I'm saving $$$$. Great ROI on that purchase!
 
The retail FA versus DIY has been discussed many times here, but I'll present an angle on it that I don't recall seeing discussed in detail before:

In most aspects of our life, there are clear pros/cons to hiring a professional for something versus DIY. If you need a transmission rebuilt, or a room addition, you really need considerable experience (or need to learn quick), and be willing to put forth some significant effort if you plan to DIY.

For someone who has not spent much time looking into DIY investing (the typical person I think, more busy with family and career and other stuff that is more fun), I think it's reasonable for them to assume that the 'pro' is way ahead of the DIY investor.

But the reality is different. Something simple for the DIY investor (like a Couch Potato portfolio) is very likely to outperform a 'pro', and probably actually takes less time than sitting with the 'pro' and listening to all the explanations about how they are going to do this and that (and the time spent opening the birthday card each year). How can this be?

Well, once you understand what investing really means, you realize that to consistently outperform a simple portfolio, a 'pro' would need to be able to predict the future, and they can't.
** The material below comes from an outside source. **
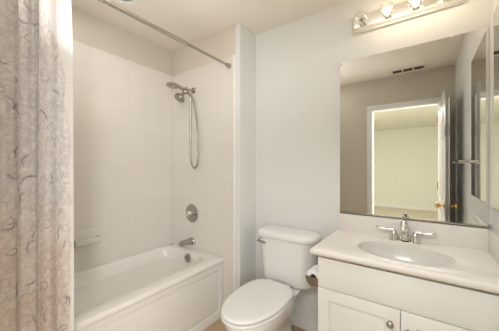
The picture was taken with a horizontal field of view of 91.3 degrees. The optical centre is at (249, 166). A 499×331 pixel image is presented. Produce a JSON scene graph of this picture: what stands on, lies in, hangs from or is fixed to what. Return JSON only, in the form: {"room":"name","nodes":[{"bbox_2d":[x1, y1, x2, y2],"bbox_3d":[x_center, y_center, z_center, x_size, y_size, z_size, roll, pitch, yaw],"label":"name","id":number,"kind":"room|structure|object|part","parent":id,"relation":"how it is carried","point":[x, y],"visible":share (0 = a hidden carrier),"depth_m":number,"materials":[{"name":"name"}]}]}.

And every serious study I've ever seen on this backs it up.

An auto mechanic or a carpenter don't need to predict the future, they apply their skills and experience to the job, and charge you accordingly. And those skills and experience obviously make the job go faster than a first time DIY'er - you get something for your money. But the retail FA will charge 1% or more (typically high fee/ER products), and likely under-perform the DIY investor.


-ERD50
 
But the reality is different. Something simple for the DIY investor (like a Couch Potato portfolio) is very likely to outperform a 'pro', and probably actually takes less time than sitting with the 'pro' and listening to all the explanations about how they are going to do this and that (and the time spent opening the birthday card each year). How can this be?
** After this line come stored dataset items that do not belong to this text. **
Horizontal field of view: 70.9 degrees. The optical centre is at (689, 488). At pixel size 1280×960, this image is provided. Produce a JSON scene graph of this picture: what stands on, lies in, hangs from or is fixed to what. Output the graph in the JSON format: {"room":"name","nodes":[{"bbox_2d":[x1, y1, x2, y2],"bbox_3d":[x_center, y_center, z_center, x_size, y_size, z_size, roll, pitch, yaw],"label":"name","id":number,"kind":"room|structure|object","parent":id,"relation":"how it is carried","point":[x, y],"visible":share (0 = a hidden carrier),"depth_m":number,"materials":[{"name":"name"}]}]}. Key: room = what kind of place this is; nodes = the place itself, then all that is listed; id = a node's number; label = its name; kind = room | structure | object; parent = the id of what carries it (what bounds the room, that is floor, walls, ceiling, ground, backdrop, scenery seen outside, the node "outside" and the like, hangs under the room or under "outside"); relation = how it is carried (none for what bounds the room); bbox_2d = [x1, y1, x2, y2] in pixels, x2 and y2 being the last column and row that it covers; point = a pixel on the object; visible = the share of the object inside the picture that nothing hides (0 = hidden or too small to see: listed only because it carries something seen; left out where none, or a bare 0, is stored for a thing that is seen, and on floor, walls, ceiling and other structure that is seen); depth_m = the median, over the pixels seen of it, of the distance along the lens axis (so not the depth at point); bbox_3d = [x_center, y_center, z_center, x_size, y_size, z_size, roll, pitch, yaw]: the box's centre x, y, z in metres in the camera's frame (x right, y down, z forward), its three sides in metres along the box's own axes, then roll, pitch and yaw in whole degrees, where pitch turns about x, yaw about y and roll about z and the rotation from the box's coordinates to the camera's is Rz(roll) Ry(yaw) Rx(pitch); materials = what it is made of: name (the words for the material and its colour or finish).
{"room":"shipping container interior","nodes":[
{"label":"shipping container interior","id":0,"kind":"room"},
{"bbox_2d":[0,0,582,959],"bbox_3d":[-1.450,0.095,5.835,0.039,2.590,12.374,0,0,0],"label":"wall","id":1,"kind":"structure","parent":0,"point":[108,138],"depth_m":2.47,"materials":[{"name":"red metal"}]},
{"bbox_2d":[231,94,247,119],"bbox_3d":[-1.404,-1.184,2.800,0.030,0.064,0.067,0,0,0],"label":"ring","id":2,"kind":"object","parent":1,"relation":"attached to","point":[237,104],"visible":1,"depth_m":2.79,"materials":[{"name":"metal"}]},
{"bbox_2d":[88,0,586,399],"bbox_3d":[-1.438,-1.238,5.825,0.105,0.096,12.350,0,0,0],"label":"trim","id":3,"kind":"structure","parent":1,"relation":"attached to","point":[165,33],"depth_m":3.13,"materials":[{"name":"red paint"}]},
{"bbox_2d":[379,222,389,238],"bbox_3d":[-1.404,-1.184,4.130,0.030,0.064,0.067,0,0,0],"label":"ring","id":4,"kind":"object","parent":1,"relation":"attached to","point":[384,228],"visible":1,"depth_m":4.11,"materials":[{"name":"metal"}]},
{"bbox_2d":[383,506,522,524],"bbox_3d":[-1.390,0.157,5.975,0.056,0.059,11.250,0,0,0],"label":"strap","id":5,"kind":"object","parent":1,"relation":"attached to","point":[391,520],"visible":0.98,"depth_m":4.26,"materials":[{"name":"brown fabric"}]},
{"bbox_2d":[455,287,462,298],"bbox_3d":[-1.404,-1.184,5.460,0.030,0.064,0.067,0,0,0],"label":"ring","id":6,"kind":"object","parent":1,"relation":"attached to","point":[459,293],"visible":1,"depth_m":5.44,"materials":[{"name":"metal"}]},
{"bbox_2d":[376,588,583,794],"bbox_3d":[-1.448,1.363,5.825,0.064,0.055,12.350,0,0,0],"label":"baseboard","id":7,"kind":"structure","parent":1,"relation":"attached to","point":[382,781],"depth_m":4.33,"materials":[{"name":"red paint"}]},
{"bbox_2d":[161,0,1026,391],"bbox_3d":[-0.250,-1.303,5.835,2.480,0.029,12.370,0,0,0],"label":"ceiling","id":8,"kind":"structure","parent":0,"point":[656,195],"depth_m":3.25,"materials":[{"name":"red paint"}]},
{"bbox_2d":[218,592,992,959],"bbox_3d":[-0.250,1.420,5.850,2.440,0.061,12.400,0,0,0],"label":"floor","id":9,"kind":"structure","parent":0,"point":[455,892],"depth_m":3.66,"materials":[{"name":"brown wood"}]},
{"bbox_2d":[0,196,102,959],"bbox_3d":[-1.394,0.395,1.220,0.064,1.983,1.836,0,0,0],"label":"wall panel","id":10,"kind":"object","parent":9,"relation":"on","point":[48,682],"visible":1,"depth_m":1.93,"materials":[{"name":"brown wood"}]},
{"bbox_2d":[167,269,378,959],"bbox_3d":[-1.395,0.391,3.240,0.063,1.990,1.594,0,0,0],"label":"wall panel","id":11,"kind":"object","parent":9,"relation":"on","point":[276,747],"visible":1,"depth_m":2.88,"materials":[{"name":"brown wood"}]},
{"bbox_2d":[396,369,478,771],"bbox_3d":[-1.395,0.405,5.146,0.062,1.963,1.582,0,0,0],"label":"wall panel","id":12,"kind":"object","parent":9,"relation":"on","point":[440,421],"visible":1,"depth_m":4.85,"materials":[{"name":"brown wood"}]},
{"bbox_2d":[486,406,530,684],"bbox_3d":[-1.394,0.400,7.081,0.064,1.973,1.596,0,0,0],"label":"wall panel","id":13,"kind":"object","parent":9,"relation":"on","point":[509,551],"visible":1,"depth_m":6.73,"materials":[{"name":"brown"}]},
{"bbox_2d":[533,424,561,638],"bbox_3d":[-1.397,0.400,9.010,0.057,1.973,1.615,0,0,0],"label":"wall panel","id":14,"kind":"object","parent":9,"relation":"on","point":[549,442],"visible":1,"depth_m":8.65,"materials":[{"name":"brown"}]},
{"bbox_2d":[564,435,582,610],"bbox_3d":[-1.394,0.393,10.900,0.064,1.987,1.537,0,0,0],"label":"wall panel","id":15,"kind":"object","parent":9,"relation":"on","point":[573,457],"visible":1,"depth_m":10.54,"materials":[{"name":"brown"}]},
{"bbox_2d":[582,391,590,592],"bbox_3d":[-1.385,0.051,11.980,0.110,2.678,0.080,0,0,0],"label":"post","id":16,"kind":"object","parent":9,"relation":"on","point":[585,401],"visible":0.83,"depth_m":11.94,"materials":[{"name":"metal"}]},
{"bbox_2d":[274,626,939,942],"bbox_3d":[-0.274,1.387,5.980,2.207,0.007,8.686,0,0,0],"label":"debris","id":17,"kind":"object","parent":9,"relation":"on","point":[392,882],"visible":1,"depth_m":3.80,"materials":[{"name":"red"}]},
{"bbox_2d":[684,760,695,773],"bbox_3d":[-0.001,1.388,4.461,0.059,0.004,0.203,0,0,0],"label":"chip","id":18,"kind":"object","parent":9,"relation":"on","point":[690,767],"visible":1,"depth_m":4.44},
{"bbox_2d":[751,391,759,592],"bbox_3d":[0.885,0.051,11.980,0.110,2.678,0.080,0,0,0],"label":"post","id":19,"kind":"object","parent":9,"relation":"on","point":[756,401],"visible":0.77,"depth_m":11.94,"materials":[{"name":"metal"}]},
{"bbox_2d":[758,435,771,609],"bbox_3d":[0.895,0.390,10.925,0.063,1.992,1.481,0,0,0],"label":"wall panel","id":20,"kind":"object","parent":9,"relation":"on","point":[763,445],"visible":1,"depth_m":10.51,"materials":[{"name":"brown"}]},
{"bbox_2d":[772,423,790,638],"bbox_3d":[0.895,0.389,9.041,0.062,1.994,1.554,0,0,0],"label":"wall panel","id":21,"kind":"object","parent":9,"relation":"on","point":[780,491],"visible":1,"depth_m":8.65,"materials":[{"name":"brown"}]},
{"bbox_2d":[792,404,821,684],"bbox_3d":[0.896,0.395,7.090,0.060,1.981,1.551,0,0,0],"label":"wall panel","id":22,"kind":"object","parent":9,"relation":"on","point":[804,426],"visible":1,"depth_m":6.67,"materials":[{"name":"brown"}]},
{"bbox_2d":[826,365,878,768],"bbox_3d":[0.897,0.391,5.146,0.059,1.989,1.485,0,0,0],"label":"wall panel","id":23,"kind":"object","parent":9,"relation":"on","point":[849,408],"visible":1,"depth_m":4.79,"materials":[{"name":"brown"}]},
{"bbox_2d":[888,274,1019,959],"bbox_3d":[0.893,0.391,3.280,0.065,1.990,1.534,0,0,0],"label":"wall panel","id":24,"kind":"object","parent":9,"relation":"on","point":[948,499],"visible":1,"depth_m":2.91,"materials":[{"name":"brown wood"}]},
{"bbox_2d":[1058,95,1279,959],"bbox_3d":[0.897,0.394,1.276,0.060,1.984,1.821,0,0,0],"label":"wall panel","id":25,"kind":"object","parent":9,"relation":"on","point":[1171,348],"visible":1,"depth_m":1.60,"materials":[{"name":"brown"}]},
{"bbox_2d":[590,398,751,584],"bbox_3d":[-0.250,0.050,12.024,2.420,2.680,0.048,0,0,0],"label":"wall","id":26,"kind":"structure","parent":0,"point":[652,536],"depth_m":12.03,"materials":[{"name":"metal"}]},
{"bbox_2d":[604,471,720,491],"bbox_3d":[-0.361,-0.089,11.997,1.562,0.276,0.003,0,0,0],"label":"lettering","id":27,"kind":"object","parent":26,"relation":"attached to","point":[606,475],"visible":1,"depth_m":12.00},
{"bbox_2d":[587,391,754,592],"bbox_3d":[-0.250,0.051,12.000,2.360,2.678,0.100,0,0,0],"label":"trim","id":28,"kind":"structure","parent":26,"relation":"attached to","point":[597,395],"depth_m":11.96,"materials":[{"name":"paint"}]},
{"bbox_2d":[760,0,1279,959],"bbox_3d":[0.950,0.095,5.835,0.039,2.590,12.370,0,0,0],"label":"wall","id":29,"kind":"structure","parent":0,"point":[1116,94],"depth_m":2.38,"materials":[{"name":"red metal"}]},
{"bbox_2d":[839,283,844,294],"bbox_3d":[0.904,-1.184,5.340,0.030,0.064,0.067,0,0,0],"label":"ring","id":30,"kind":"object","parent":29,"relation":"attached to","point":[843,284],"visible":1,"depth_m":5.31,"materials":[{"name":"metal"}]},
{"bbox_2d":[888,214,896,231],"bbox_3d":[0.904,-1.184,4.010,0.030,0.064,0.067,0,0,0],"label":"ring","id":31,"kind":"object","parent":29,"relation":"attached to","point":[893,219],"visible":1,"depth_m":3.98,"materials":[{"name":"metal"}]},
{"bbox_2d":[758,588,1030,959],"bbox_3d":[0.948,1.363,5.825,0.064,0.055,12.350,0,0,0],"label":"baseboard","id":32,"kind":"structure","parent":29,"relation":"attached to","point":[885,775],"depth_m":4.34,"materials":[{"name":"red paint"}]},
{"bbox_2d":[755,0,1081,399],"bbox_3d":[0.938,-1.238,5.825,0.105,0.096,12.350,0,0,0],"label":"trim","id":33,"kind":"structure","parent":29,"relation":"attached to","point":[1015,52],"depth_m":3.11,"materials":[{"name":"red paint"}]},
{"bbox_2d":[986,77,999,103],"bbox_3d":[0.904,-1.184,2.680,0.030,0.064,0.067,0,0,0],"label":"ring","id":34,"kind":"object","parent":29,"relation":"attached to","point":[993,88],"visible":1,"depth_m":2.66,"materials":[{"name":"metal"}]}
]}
Well, once you understand what investing really means, you realize that to consistently outperform a simple portfolio, a 'pro' would need to be able to predict the future, and they can't. And every serious study I've ever seen on this backs it up.

An auto mechanic or a carpenter don't need to predict the future, they apply their skills and experience to the job, and charge you accordingly. And those skills and experience obviously make the job go faster than a first time DIY'er - you get something for your money. But the retail FA will charge 1% or more (typically high fee/ER products), and likely under-perform the DIY investor.

Very well and succinctly put.
 
In most aspects of our life, there are clear pros/cons to hiring a professional for something versus DIY. If you need a transmission rebuilt, or a room addition, you really need considerable experience (or need to learn quick), and be willing to put forth some significant effort if you plan to DIY.

This is a great post, and I will add something to what ERD50 posted above...

Taking the time learn to DIY with investing not only pays financial dividends in the form of saving you a 1% fee (or whatever) year over year, it is a skill that you will use repeatedly for the remainder of your life.

In the metaphor ERD used, it'd be akin to changing your oil. That can be a useful skill you will use repeatedly each year which can save you money. (The obvious difference is that paying a FA is significantly more expensive than Jiffy Lube, and some of us will pay the $20-30 two or three times a year to get that done.) Learning to rebuild a transmission is something the individual will probably do once, ever, if that. Thus, hiring a professional pays dividends in time spent as well as expertise. Unless rebuilding transmissions is your "thing".

IMO, learning to manage your own finances from budgeting to investing is one of the most valuable skills an adult can obtain, and it's not terribly difficult, either. Certainly not so difficult that you need to pay someone thousands or tens of thousands of dollars every year to do it on your behalf.
 
I have never hired a Financial Advisor but I cannot say I do it myself as most of my investments are with mutual funds which charge fees. Some are index funds with the lowest fees, some like Wellington are managed at low fees, and some in my 401k have higher fees.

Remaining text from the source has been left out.